◆ SOURCE MATERIAL
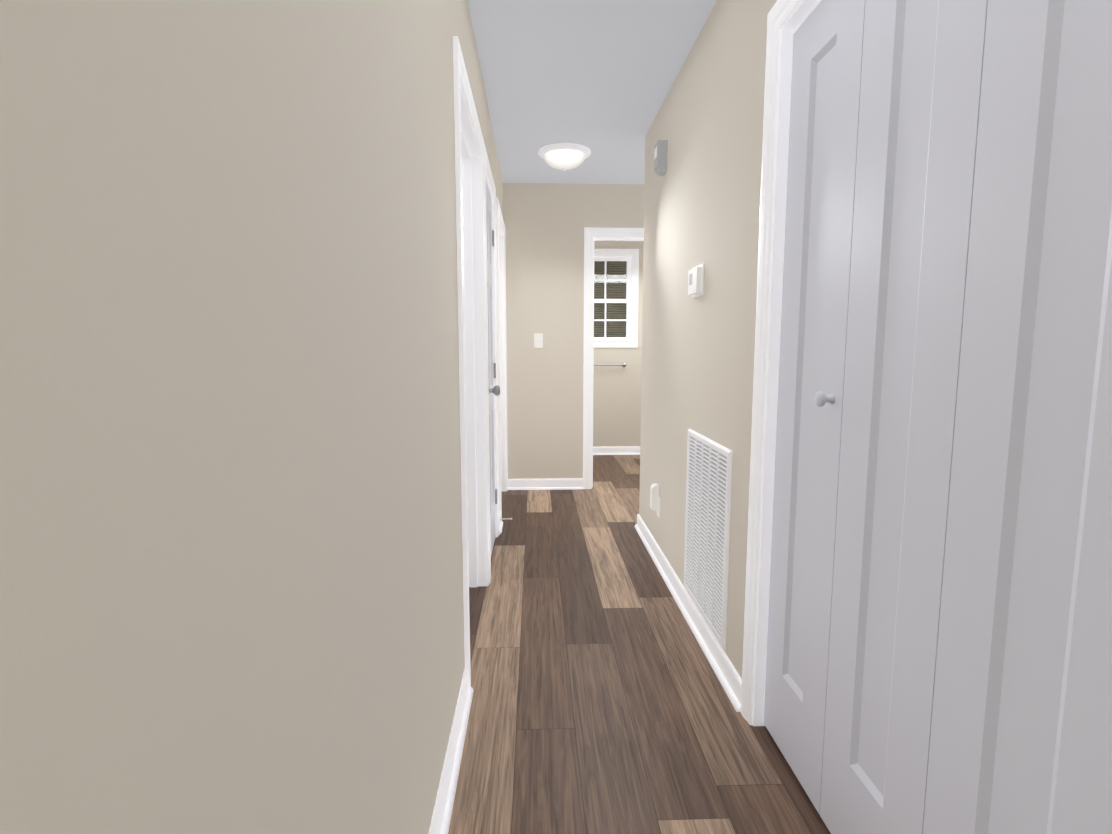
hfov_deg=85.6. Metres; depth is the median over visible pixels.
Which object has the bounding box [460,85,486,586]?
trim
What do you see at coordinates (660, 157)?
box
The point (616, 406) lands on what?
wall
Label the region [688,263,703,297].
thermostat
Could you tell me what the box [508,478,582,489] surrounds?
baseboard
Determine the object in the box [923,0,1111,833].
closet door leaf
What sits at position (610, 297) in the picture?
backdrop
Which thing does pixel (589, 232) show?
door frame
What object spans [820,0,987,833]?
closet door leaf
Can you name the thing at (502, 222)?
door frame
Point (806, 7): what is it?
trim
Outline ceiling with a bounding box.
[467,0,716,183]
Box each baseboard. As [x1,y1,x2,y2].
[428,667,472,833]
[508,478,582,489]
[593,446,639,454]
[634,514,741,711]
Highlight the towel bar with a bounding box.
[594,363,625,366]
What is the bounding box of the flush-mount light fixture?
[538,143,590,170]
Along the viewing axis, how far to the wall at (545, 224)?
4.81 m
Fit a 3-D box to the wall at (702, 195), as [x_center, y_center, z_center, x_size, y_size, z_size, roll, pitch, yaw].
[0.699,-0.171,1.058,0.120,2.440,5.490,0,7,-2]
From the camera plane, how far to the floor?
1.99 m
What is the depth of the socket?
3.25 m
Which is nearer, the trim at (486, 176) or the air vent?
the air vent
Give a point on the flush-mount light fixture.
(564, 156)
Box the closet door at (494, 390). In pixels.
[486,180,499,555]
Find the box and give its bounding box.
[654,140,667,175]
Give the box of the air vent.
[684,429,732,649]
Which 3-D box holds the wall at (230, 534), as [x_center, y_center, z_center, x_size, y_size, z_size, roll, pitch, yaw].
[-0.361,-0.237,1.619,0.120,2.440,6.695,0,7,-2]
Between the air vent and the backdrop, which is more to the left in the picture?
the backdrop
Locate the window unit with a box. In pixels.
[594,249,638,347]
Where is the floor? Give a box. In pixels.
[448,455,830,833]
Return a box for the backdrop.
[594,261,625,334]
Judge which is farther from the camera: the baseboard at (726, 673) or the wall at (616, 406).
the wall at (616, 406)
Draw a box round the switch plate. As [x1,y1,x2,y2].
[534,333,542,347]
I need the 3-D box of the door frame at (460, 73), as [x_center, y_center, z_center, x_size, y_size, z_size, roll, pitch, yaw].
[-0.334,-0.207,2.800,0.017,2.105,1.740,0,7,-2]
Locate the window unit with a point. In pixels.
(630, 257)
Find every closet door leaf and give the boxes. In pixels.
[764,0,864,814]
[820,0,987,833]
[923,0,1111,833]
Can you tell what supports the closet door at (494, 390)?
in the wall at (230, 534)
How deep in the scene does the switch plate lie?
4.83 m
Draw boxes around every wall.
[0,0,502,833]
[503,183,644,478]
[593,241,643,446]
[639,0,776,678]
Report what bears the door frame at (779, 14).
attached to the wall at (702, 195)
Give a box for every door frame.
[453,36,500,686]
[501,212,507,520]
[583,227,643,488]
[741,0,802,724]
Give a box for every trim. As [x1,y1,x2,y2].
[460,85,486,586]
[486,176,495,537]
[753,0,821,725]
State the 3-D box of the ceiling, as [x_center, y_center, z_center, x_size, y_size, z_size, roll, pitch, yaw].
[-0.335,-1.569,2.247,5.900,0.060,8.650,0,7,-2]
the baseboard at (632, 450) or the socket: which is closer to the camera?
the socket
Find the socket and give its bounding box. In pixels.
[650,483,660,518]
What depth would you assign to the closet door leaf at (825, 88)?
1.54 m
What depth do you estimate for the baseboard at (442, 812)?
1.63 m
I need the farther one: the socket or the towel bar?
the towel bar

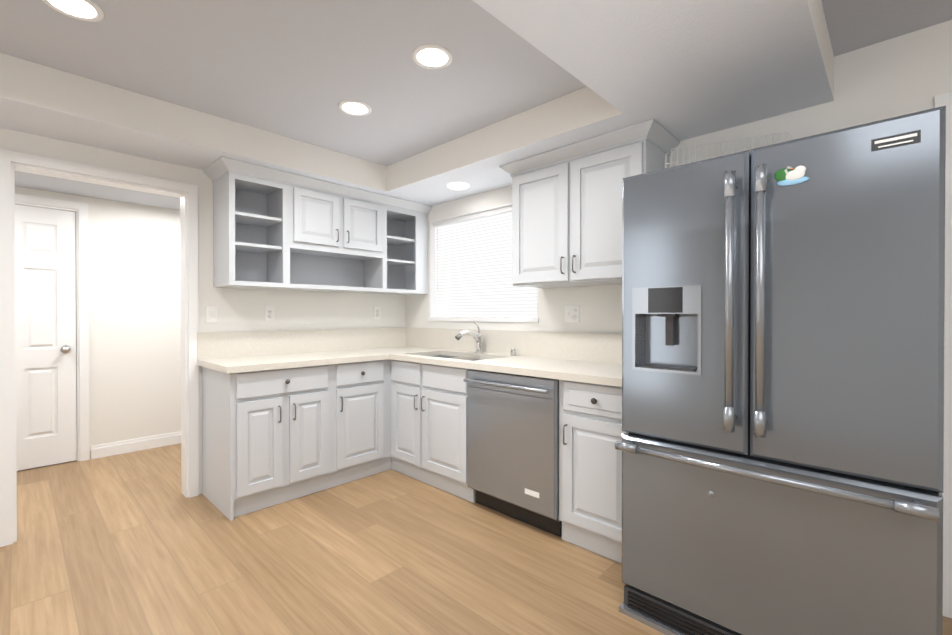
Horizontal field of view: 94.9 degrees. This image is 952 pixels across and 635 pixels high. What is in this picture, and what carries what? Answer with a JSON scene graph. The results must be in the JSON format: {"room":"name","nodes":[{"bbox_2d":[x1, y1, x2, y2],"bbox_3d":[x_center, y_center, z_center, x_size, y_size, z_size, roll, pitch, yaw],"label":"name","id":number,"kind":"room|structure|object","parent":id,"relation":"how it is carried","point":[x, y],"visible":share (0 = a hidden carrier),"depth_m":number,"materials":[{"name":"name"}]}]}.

--

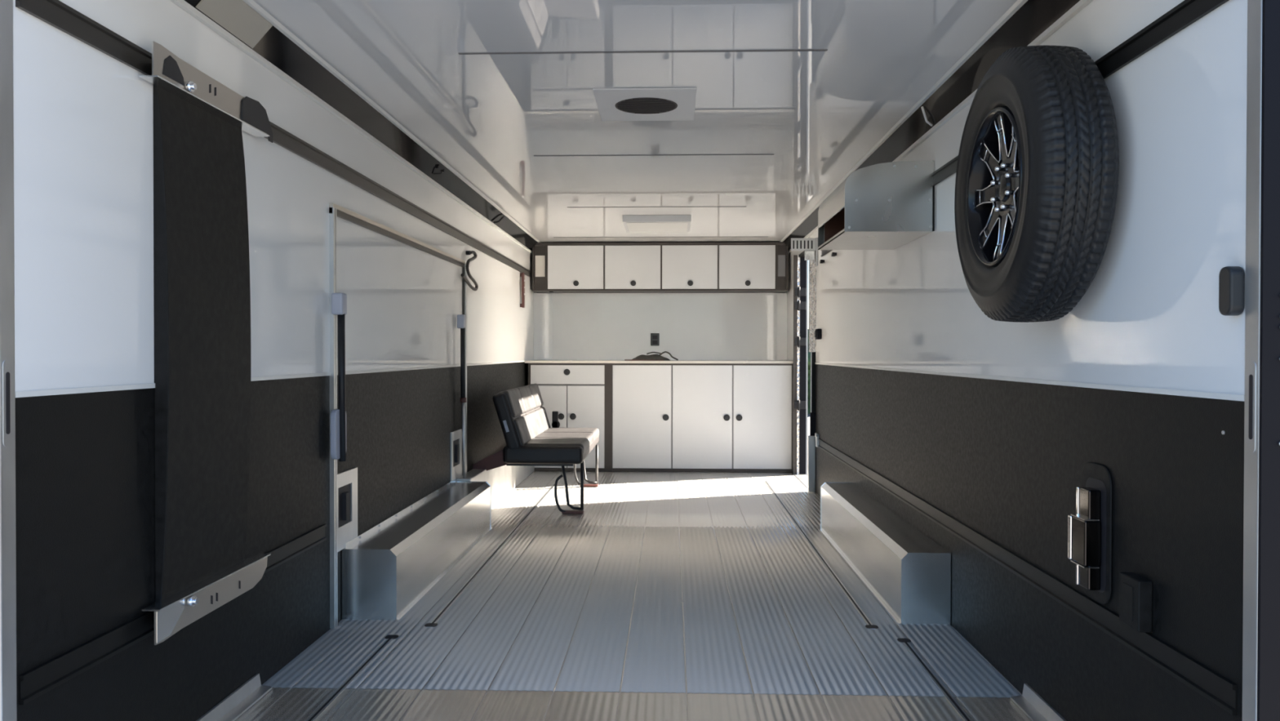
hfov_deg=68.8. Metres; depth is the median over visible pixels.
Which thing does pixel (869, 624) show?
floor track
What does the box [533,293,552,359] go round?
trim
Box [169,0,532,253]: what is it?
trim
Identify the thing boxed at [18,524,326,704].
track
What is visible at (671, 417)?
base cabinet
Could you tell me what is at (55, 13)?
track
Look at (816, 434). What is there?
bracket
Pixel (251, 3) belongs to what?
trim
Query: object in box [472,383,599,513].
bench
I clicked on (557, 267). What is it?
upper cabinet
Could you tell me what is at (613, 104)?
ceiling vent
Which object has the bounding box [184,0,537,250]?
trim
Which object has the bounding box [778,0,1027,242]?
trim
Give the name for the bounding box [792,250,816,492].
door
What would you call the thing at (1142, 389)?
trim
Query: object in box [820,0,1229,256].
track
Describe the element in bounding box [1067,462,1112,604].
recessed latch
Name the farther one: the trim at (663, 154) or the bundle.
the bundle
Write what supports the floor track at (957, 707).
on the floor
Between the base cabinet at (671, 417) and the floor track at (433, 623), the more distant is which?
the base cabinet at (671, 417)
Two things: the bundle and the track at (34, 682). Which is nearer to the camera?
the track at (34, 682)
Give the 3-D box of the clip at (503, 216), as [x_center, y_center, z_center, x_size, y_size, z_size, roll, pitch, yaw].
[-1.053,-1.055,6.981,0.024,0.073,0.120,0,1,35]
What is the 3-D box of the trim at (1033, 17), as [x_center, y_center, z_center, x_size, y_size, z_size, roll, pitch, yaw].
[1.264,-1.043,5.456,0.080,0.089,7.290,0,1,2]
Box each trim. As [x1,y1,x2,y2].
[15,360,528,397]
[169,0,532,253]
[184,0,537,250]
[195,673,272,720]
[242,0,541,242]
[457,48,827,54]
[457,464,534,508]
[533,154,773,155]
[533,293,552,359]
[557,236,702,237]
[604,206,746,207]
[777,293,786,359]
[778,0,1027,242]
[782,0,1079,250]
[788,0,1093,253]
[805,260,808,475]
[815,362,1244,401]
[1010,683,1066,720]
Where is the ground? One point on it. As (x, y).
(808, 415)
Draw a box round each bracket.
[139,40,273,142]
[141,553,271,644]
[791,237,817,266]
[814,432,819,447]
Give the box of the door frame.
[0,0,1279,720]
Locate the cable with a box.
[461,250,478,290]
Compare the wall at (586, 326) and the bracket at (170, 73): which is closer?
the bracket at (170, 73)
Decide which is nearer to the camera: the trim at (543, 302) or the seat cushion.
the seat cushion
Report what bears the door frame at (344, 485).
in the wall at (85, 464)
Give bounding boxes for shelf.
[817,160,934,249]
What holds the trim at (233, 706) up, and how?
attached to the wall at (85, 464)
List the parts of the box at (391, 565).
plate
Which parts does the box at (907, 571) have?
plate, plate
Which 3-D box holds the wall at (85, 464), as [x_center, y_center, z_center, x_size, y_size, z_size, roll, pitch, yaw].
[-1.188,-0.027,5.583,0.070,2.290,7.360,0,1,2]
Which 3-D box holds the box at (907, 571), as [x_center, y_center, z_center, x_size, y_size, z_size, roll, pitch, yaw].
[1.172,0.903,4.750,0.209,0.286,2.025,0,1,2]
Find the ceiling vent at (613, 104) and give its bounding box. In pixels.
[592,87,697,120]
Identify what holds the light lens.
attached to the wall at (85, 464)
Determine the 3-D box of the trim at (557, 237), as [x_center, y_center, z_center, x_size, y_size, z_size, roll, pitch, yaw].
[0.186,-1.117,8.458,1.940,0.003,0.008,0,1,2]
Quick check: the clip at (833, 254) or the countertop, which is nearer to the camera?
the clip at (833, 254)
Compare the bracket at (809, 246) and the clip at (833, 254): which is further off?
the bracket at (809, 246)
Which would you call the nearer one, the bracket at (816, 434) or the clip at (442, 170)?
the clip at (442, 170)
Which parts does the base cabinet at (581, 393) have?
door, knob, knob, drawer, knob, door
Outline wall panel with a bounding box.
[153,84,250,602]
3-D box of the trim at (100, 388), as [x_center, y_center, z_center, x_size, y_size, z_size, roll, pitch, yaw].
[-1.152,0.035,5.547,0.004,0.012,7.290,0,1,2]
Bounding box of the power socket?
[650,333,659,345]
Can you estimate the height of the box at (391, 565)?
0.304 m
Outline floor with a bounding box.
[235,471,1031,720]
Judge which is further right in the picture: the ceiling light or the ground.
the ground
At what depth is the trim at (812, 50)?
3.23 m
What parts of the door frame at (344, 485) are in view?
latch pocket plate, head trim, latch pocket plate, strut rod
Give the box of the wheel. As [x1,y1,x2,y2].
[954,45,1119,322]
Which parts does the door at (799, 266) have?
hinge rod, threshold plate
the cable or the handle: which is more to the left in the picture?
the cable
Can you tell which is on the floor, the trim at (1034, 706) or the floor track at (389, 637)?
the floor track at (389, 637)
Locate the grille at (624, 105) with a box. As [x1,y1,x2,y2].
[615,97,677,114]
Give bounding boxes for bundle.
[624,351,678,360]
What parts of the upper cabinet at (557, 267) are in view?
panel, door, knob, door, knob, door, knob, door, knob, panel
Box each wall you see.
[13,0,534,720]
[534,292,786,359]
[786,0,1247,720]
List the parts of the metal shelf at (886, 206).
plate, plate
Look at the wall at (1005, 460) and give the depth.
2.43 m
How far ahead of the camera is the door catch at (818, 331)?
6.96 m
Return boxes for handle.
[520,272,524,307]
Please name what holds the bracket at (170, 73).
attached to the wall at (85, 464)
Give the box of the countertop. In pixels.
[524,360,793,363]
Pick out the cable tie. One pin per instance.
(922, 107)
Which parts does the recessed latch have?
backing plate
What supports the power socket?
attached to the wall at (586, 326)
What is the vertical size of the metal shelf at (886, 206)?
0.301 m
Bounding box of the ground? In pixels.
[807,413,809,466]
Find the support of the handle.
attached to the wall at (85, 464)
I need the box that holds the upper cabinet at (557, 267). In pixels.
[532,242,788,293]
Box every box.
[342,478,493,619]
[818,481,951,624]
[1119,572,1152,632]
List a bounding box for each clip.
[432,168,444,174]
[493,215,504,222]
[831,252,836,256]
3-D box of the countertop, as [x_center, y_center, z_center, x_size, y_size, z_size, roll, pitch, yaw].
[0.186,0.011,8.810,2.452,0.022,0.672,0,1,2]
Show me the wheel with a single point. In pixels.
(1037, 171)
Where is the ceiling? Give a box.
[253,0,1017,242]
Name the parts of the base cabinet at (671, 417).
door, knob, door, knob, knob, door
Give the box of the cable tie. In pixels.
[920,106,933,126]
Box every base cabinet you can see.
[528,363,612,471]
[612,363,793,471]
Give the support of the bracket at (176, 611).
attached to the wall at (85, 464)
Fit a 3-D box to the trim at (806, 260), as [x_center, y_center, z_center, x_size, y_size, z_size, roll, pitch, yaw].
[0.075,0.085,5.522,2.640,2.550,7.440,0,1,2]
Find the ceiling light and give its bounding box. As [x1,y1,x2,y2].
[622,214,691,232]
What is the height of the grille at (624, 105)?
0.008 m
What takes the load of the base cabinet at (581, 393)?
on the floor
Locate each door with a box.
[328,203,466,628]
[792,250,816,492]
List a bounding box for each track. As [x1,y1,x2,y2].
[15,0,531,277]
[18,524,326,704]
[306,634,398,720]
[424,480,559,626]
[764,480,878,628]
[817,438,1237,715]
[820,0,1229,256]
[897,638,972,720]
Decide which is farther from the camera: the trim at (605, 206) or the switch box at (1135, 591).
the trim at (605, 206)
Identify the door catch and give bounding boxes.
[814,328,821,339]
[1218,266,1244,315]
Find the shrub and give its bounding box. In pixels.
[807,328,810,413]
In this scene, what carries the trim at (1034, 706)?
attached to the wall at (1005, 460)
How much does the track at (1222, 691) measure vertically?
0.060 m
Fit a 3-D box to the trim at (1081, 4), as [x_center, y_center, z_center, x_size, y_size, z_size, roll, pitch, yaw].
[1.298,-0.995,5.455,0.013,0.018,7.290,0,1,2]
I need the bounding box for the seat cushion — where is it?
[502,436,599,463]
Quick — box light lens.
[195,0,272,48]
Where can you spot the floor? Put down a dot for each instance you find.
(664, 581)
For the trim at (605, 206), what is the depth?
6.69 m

◆ WORK REQUEST
Lines holding "over" are the ones to copy; find all of them in the listing.

◆ SOLUTION TO THE EXERCISE
hfov_deg=85.6. Metres; depth is the median over visible pixels.
hfov_deg=68.8. Metres; depth is the median over visible pixels.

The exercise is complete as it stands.